Singles from Luv Songs
- "Sakura" Released: 2011; "So Sick" Released: 2011; "Baby I Love U" Released: 2011;

= Luv Songs =

Luv Songs (ラブ・ソングス) is the third studio album by Malaysian-Australian recording artist Che'Nelle. It was first released on 20 July 2011 by EMI Music Japan. Luv Songs is the singer's first cover album. Most of the songs were translated from Japanese into English by Che'Nelle and her team. She worked with past collaborators Derek Brin, Emile Ghantous and Erik Nelson who produced and recorded songs for the album. Che'Nelle worked with EIGO, who produced additional tracks. "Luv Songs" peaked at number 3 on the Oricon albums chart and spent 107 weeks in total on the chart. A digital deluxe edition was released on 30 November 2011 containing additional versions of "Baby I Love U". To promote "Luv Songs", three official singles were released "Sakura", "So Sick" and "Baby I Love U". The latter becoming one of her most successful singles to date selling more than 500,000 digital downloads alone by October 2013, according to RIAJ. The album was certified gold and later platinum by RIAJ in Japan. In 2013, it was re-released as "Luv Songs -Special Edition" with four additional versions of "Baby I Love U", including remixes by DJ Kaori and DJ Komori.

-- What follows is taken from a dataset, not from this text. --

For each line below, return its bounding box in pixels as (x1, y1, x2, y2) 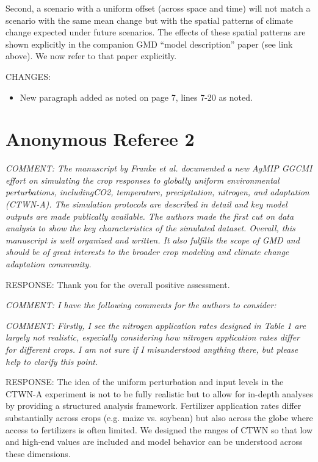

==Background and production==
"Luv Songs" is a concept album featuring a collection of cover songs performed by Che'Nelle. Each song was fully licensed by the original right owner and recorded for the album. Che'Nelle is credited as translating and writing the English lyrics for some of the songs. In addition Melinda Torrance, Joe Lamont and AIK receive English lyric writing credits on the album. Hitoshi Namekata was appointed as the executive producer of "Luv Songs", while Yozo Nagani served as the A&R producer. Che'Nelle's past collaborators Derek Brin, Emile Ghantous and Erik Nelson returned to produce music for "Luv Songs". EIGO and Zane also produced songs featured on the record. Vocals were recorded at Insomniax studios and 1023 productions, North Hollywood, California. Mixing of the album took place nearly entirely at Sound City, Tokyo by Shunsuke Shibusawa.

==Promotion==
"Luv Songs" was released in Japan on 20 July 2011 on CD and via digital download. A deluxe edition of Luv Songs was released via digital download on 30 November 2011. It contains six alternate versions of "Baby I Love U" plus the music video to the song. On 13 November 2013, it was re-released and titled "Luv Songs -Special Edition", which features four additional versions of "Baby I Love U". It was commissioned to celebrate the album surpassing 500,000 sales. The special edition charted at 231 on the Oricon album chart and remained on the chart for a single week.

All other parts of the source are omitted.